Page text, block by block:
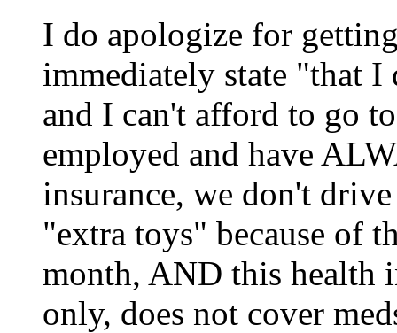
I do apologize for
immediately state "that I
and I can't afford to go
employed and have
insurance, we don't
"extra toys" because of
month, AND this health
only, does not cover
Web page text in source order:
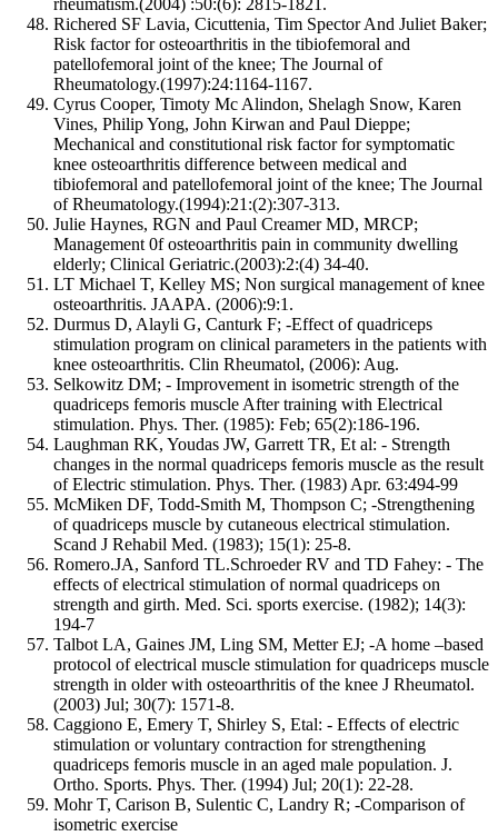
rheumatism.(2004) :50:(6): 2815-1821.
Richered SF Lavia, Cicuttenia, Tim Spector And Juliet Baker;
Risk factor for osteoarthritis in the tibiofemoral and
patellofemoral joint of the knee; The Journal of
Rheumatology.(1997):24:1164-1167.
Cyrus Cooper, Timoty Mc Alindon, Shelagh Snow, Karen
Vines, Philip Yong, John Kirwan and Paul Dieppe;
Mechanical and constitutional risk factor for symptomatic
knee osteoarthritis difference between medical and
tibiofemoral and patellofemoral joint of the knee; The Journal
of Rheumatology.(1994):21:(2):307-313.
Julie Haynes, RGN and Paul Creamer MD, MRCP;
Management 0f osteoarthritis pain in community dwelling
elderly; Clinical Geriatric.(2003):2:(4) 34-40.
LT Michael T, Kelley MS; Non surgical management of knee
osteoarthritis. JAAPA. (2006):9:1.
Durmus D, Alayli G, Canturk F; -Effect of quadriceps
stimulation program on clinical parameters in the patients with
knee osteoarthritis. Clin Rheumatol, (2006): Aug.
Selkowitz DM; - Improvement in isometric strength of the
quadriceps femoris muscle After training with Electrical
stimulation. Phys. Ther. (1985): Feb; 65(2):186-196.
Laughman RK, Youdas JW, Garrett TR, Et al: - Strength
changes in the normal quadriceps femoris muscle as the result
of Electric stimulation. Phys. Ther. (1983) Apr. 63:494-99
McMiken DF, Todd-Smith M, Thompson C; -Strengthening
of quadriceps muscle by cutaneous electrical stimulation.
Scand J Rehabil Med. (1983); 15(1): 25-8.
Romero.JA, Sanford TL.Schroeder RV and TD Fahey: - The
effects of electrical stimulation of normal quadriceps on
strength and girth. Med. Sci. sports exercise. (1982); 14(3):
194-7
Talbot LA, Gaines JM, Ling SM, Metter EJ; -A home –based
protocol of electrical muscle stimulation for quadriceps muscle
strength in older with osteoarthritis of the knee J Rheumatol.
(2003) Jul; 30(7): 1571-8.
Caggiono E, Emery T, Shirley S, Etal: - Effects of electric
stimulation or voluntary contraction for strengthening
quadriceps femoris muscle in an aged male population. J.
Ortho. Sports. Phys. Ther. (1994) Jul; 20(1): 22-28.
Mohr T, Carison B, Sulentic C, Landry R; -Comparison of
isometric exercise
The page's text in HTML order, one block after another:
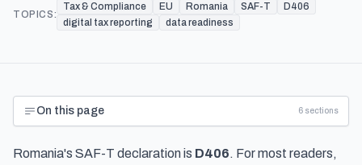
TOPICS:
Tax & Compliance EU Romania SAF-T
D406
digital tax reporting
data readiness
On this page 6 sections
Romania's SAF-T declaration is D406. For most readers,
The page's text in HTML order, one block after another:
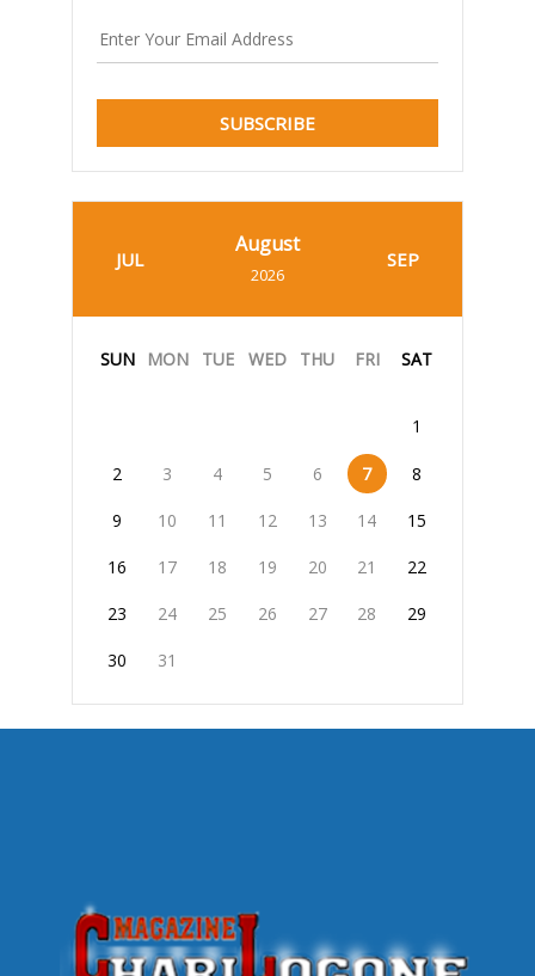
SUBSCRIBE
JUL
August
2026
SEP
SUN MON TUE WED THU FRI SAT
1
2 3 4 5 6 7 8
9 10 11 12 13 14 15
16 17 18 19 20 21 22
23 24 25 26 27 28 29
30 31
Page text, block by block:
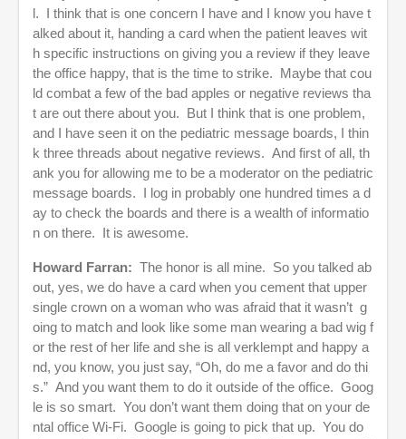
l. I think that is one concern I have and I know you have t
alked about it, handing a card when the patient leaves wit
h specific instructions on giving you a review if they leave
the office happy, that is the time to strike. Maybe that cou
ld combat a few of the bad apples or negative reviews tha
t are out there about you. But I think that is one problem,
and I have seen it on the pediatric message boards, I thin
k three threads about negative reviews. And first of all, th
ank you for allowing me to be a moderator on the pediatric
message boards. I log in probably one hundred times a d
ay to check the boards and there is a wealth of informatio
n on there. It is awesome.
Howard Farran: The honor is all mine. So you talked ab
out, yes, we do have a card when you cement that upper
single crown on a woman who was afraid that it wasn’t g
oing to match and look like some man wearing a bad wig f
or the rest of her life and she is all verklempt and happy a
nd, you know, you just say, “Oh, do me a favor and do thi
s.” And you want them to do it outside of the office. Goog
le is so smart. You don’t want them doing that on your de
ntal office Wi-Fi. Google is going to pick that up. You do
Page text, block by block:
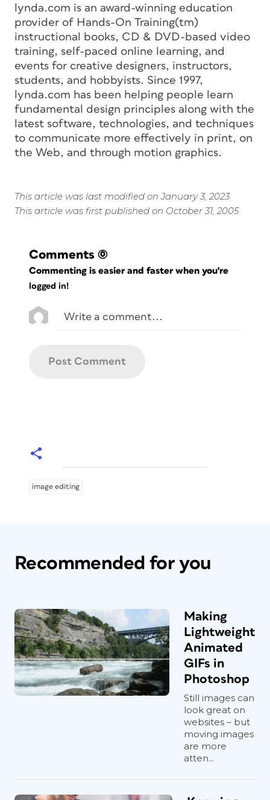
lynda.com is an award-winning education
provider of Hands-On Training(tm)
instructional books, CD & DVD-based video
training, self-paced online learning, and
events for creative designers, instructors,
students, and hobbyists. Since 1997,
lynda.com has been helping people learn
fundamental design principles along with the
latest software, technologies, and techniques
to communicate more effectively in print, on
the Web, and through motion graphics.
This article was last modified on January 3, 2023
This article was first published on October 31, 2005
Comments (0)
Commenting is easier and faster when you're
logged in!
image editing
Recommended for you
Making
Lightweight
Animated
GIFs in
Photoshop
Still images can
look great on
websites – but
moving images
are more
atten...
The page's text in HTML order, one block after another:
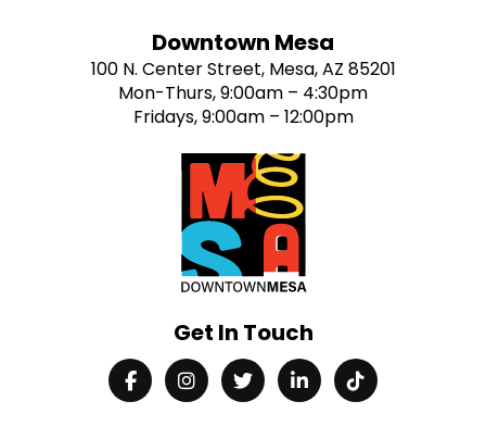
Downtown Mesa
100 N. Center Street, Mesa, AZ 85201
Mon-Thurs, 9:00am – 4:30pm
Fridays, 9:00am – 12:00pm
Get In Touch
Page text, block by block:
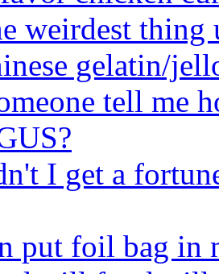
weirdest thing
gelatin/
tell me
I get a
put foil bag in
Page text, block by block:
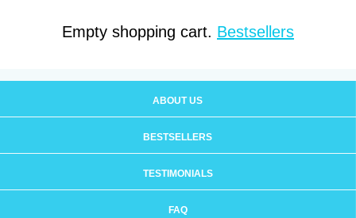
Empty shopping cart. Bestsellers
ABOUT US
BESTSELLERS
TESTIMONIALS
FAQ
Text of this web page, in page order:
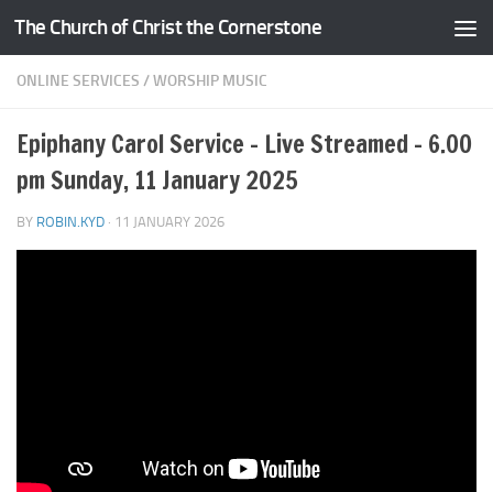
Skip to content
The Church of Christ the Cornerstone
ONLINE SERVICES /WORSHIP MUSIC
Epiphany Carol Service – Live Streamed – 6.00
pm Sunday, 11 January 2025
BY ROBIN.KYD · 11 JANUARY 2026
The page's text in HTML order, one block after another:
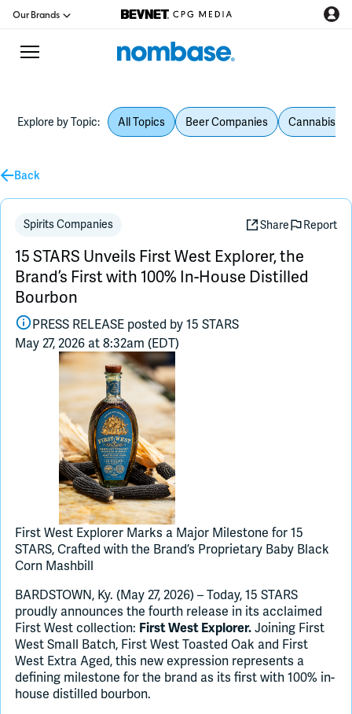
Our Brands
CPG Directory
Podcast
Jobs
CPG Newswire
Data Hub
Education
Join Slack
Dark Mode
Explore by Topic: All Topics Beer Companies Cannabis
Back
Spirits Companies Share Report
15 STARS Unveils First West Explorer, the
Brand’s First with 100% In-House Distilled
Bourbon
PRESS RELEASE posted by15 STARS
May 27, 2026 at 8:32am (EDT)
First West Explorer Marks a Major Milestone for 15
STARS, Crafted with the Brand’s Proprietary Baby Black
Corn Mashbill
BARDSTOWN, Ky. (May 27, 2026) – Today, 15 STARS
proudly announces the fourth release in its acclaimed
First West collection: First West Explorer. Joining First
West Small Batch, First West Toasted Oak and First
West Extra Aged, this new expression represents a
defining milestone for the brand as its first with 100% in-
house distilled bourbon.
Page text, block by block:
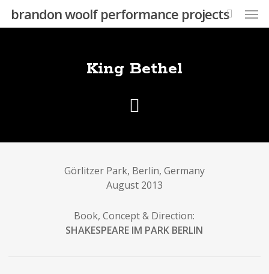
Skipbrandon woolf performance projects
search
King Bethel
Görlitzer Park, Berlin, Germany
August 2013
Book, Concept & Direction:
SHAKESPEARE IM PARK BERLIN
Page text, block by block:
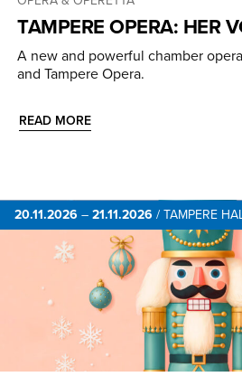
TAMPERE OPERA: HER
A new and powerful chamber
and Tampere Opera.
READ MORE
20.11.2026 – 21.11.2026 / TAMPERE
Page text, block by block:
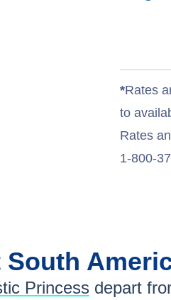
*Rates
to
Rates
1-800-
South
Princess depart
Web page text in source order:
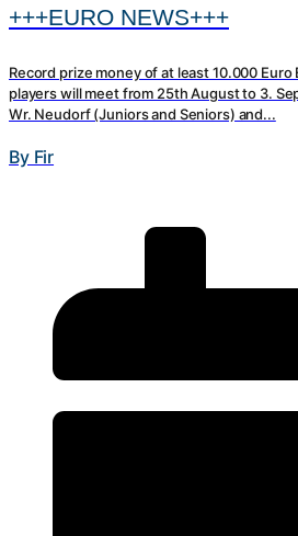
+++EURO NEWS+++
Record prize money of at least 10.000
players will meet from 25th August to 3.
Wr. Neudorf (Juniors and Seniors) and...
By Fir
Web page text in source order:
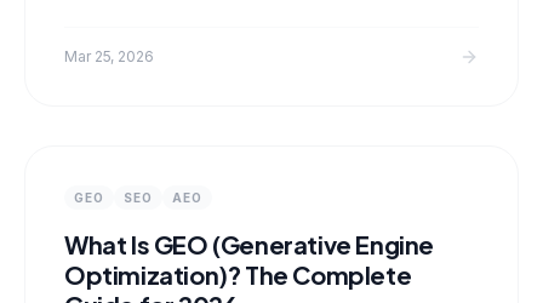
Mar 25, 2026
GEO SEO AEO
What Is GEO (Generative Engine
Optimization)? The Complete
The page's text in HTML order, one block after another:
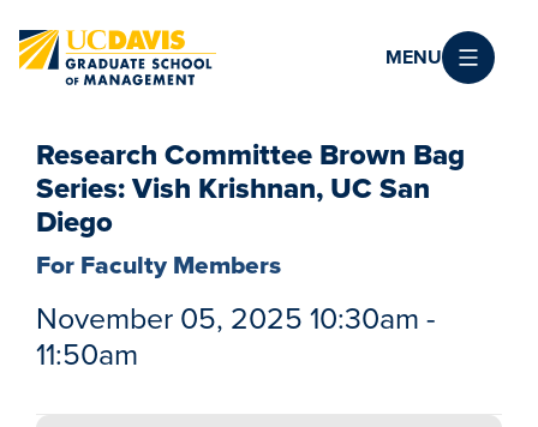
MENU
Research Committee Brown Bag
Series: Vish Krishnan, UC San
Diego
For Faculty Members
November 05, 2025 10:30am -
11:50am
________________________
▸ YOUR TASK: Starting with the line that contains "Book, Concept &", reproduce every line down to the end of the listing above, both endpoints included. Pictures stay out.

▸ RESULT OF THE EXERCISE:
Book, Concept & Direction:
SHAKESPEARE IM PARK BERLIN
Page text, block by block:
TAMPERE OPERA: HER
A new and powerful chamber
and Tampere Opera.
READ MORE
20.11.2026 – 21.11.2026 / TAMPERE
Page text, block by block:
*Rates
to
Rates
1-800-
South
Princess depart
Web page text in source order:
+++EURO NEWS+++
Record prize money of at least 10.000
players will meet from 25th August to 3.
Wr. Neudorf (Juniors and Seniors) and...
By Fir
Web page text in source order:
Mar 25, 2026
GEO SEO AEO
What Is GEO (Generative Engine
Optimization)? The Complete
The page's text in HTML order, one block after another:
MENU
Research Committee Brown Bag
Series: Vish Krishnan, UC San
Diego
For Faculty Members
November 05, 2025 10:30am -
11:50am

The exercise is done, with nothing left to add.